··· Record excerpts
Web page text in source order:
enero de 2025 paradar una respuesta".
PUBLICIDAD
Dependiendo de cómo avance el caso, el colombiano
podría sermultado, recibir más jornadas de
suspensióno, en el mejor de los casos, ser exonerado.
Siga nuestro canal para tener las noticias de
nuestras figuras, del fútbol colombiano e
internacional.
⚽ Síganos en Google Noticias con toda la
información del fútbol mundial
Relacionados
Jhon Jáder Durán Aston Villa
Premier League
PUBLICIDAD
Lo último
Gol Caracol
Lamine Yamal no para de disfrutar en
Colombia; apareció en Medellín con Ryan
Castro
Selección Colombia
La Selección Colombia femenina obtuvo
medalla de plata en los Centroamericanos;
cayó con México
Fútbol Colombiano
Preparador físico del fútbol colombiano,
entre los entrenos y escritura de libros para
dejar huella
······
··· Record excerpts
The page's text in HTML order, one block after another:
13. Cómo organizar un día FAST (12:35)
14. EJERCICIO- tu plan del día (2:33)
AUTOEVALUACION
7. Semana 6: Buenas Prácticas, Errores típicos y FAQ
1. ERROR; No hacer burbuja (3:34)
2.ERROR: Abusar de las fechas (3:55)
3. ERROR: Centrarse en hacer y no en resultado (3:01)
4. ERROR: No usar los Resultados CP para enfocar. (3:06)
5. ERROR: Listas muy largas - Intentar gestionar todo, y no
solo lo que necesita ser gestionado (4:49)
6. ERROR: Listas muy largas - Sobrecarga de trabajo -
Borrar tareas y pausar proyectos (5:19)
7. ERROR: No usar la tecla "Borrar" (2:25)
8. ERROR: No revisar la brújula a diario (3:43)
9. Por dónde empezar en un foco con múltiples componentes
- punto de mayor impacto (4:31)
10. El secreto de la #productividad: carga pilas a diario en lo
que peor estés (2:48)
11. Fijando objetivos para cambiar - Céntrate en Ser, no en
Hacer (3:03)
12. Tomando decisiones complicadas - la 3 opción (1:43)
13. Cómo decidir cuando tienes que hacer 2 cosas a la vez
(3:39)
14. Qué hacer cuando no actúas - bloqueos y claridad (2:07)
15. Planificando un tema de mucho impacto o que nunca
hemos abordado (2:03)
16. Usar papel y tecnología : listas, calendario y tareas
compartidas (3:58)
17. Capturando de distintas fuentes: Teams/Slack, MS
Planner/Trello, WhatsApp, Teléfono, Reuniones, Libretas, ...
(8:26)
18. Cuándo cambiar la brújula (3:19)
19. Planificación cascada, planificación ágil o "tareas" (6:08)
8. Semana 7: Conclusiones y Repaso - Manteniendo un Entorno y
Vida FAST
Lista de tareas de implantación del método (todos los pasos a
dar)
······
■ **How to complete this task**
Looking at the data above, return every line from the one with "que peor estés (2:48)" down to the one with "19. Planificación cascada, planificación", exactly and inclusively.

■ **Written response**
que peor estés (2:48)
11. Fijando objetivos para cambiar - Céntrate en Ser, no en
Hacer (3:03)
12. Tomando decisiones complicadas - la 3 opción (1:43)
13. Cómo decidir cuando tienes que hacer 2 cosas a la vez
(3:39)
14. Qué hacer cuando no actúas - bloqueos y claridad (2:07)
15. Planificando un tema de mucho impacto o que nunca
hemos abordado (2:03)
16. Usar papel y tecnología : listas, calendario y tareas
compartidas (3:58)
17. Capturando de distintas fuentes: Teams/Slack, MS
Planner/Trello, WhatsApp, Teléfono, Reuniones, Libretas, ...
(8:26)
18. Cuándo cambiar la brújula (3:19)
19. Planificación cascada, planificación ágil o "tareas" (6:08)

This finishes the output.